Hacker News new | ask | show | jobs
by wuiheerfoj 902 days ago
Running 2^64 SHA1 ops on a GPU takes 15 years, so I think finding a reasonable collision for that half using SHA2/3 is not as trivial as you suggest:

https://crypto.stackexchange.com/questions/84520/how-long-wo...

2 comments

A chosen-prefix (i.e. a demonstration how to modify a given legal document to obtain two different documents that have the same hash) SHA-1 collision has already been computed:

"We have successfully run the computation during two months last summer, using 900 GPUs (Nvidia GTX 1060)."

Such resources can be easily rented from a cloud.

So for anyone willing to spend up to 100k USD, it is trivial to find SHA-1 collisions.

https://sha-mbles.github.io/

Since that post was published, the 4090 came out, which can (according to this hashcat benchmark [1]) do 50,638.7 million SHA1 hashes per second, so now it would only take a single 4090 GPU 11.55 years.

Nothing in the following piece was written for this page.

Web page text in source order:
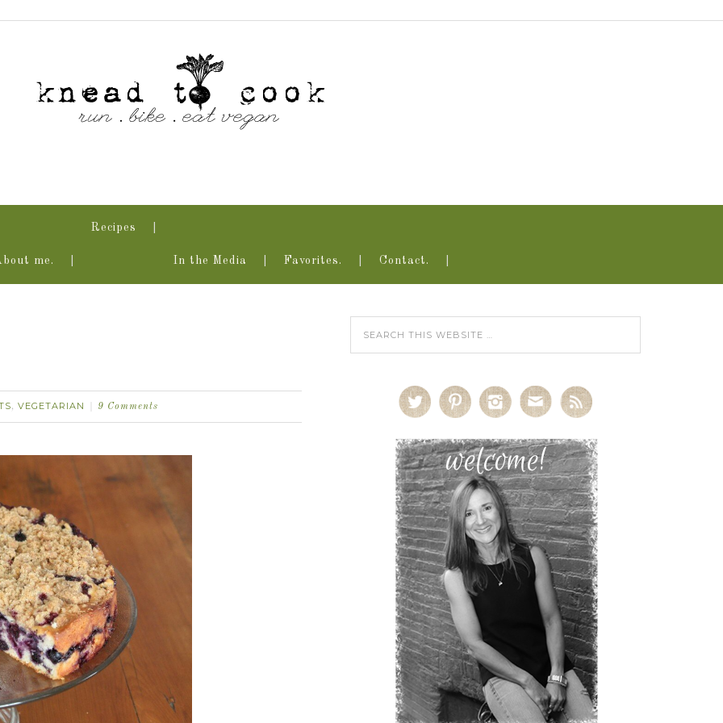
me.
Recipes
In the Media Favorites. Contact.
, VEGETARIAN 9 Comments

Or you could buy 12 of them and do it in a year, etc. So it's definitely not cheap but 15 years is definitely an overestimate (and presumably GPUs will keep getting faster...).

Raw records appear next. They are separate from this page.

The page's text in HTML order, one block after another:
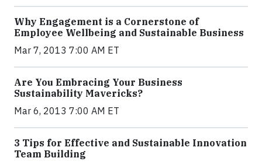
Why Engagement is a Cornerstone of
Employee Wellbeing and Sustainable Business
Mar 7, 2013 7:00 AM ET
Are You Embracing Your Business
Sustainability Mavericks?
Mar 6, 2013 7:00 AM ET
3 Tips for Effective and Sustainable Innovation
Team Building

SHA2-256 is "only" 21975.5 MH/s so you'd have to double the number of GPUs or amount of time.

[1] https://gist.github.com/Chick3nman/32e662a5bb63bc4f51b847bb4...

Generating 2^64 hashes isn't guaranteed to produce a collision, and even if a collision did exist in that set, you're not going to find it by getting a bunch of GPUs to compute 2^64 hashes. There's a huge difference between a haystack that maybe contains a needle, and a needle that's been pulled from the haystack and presented to you. To actually find and identify the collisions you'll need to hook those GPUs up to some sort of storage/retrieval system. Just to store 2^64 128-bit hashes would take 295.1 exabytes. That's an order of magnitude more storage than NSA's utah datacenter[1].

[1] https://en.wikipedia.org/wiki/Utah_Data_Center

You can generate pairs of hashes for random inputs and check for collision without storing all of the outputs, no?
True, which is why 256-bit or bigger hashes are recommended to make sure that the time for finding a collision is alone great enough to make this impossible.

Finding a collision for an 160-bit hash by brute force, on a big cloud or supercomputer, is about the maximum that someone with unlimited financial resources could do.

That requires way more hashes to be computed though.
I don't think that's correct? It's probabilistic, yes, but in expectation you would still need ~2^64 hashes to find a collision for a 128-bit hash (birthday paradox).
See my above comment. There's a huge difference between having a collision somewhere in a pile of 2^64 hashes, and actually having the colliding hashes ready to present.